The one trouble with that is that typically this is done fairly much invisibly to the user, so that it's mighty difficult to arbitrarily get back to elder versions.

Here's an example of how it's sometimes accessible: Time Travel in PostgreSQL. But that's an answer only for one DBMS for some scenarios.

VJ Kumar said...

In Oracle, you can just say:

select * from any_table as of

This is trivial in comparison to the Postgresql solution. It is unclear why other MVCC vendors(Postgresql, InnDB, Firebird, SQL Server >=2005) do not expose this kind of functionality.

Chris Bird said...

I generally disapprove of anonymous posters, but I will respond to the one above. It isn't axiomatic that "Knowing that there was a version without social secno for the 5min however has very little value in most situations".

It really does depend on why you are thinking about this. For example, discovering that people enter their social security number late in the process can give us some clues as to whether we have designed the process properly.
o while I may not have made that argument properly in the original post, there is more than just the current data value to think about. Sure from a pure BI perspective that timing of social security number entry probably doesn't matter. However for process improvement it may. Our data are not single purposed. So throwing values away can be fraught.

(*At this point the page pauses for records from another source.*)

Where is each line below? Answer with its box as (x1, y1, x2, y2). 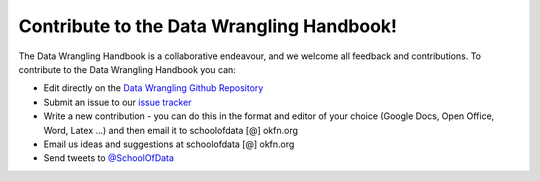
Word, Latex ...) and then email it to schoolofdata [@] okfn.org (43, 124, 299, 136)
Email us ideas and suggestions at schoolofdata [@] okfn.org (43, 138, 295, 150)
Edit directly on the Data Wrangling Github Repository (43, 82, 264, 94)
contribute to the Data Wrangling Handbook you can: (18, 63, 237, 75)
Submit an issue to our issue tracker (43, 96, 192, 108)
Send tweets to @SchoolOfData (43, 152, 175, 164)
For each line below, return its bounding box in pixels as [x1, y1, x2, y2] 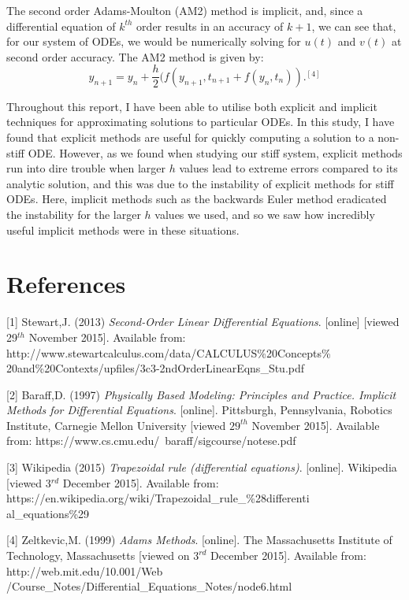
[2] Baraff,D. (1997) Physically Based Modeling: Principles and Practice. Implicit [6, 386, 396, 402]
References [6, 268, 126, 300]
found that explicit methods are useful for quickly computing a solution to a [6, 129, 374, 146]
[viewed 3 [6, 474, 51, 491]
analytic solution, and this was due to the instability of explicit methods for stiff [6, 175, 394, 191]
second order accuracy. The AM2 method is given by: [6, 48, 264, 65]
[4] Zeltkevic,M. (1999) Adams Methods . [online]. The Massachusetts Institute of [6, 531, 392, 548]
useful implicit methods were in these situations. [6, 221, 240, 238]

Bottom line for me - update in place should not be the kind of no-brainer default method of managing databases. We should look to the broader perspective to decide.

sayap said...

We tried to keep all UPDATE/DELETE history on a few tables, i.e. the transaction time side of bitemporal. So far, from a BI perspective, this has yielded 0 value.

For BI, the other side of bitemporal, i.e. valid time, is much more useful.

John Schlesinger said...

For me the bigger picture here is that an enterprise application needs to separate completely the read/write (scratchpad) side of the data model from the read-only (historical) side. Chris is well aware of the pioneering work done by the global distribution systems over the last ten years as the ratio of 'looks' to 'books' went from 5 to 1 to 1000 to 1. The same is happening in banking. If a teller transacts, it is 5 to 1. If I do it over the Internet 50 to 1, if I do it on mobile 500 to 1 and if the Internet of Things (credit cards, fridges) does it 5000 to 1. So we are changing our product to have two data models, a transactional one and a reporting one. This is not data warehousing, the data is homogeneous. But the change is profound. The read only database is a source of time consistent bulk change. The read only database is not an interface at all, merely a side effect of doing the record keeping.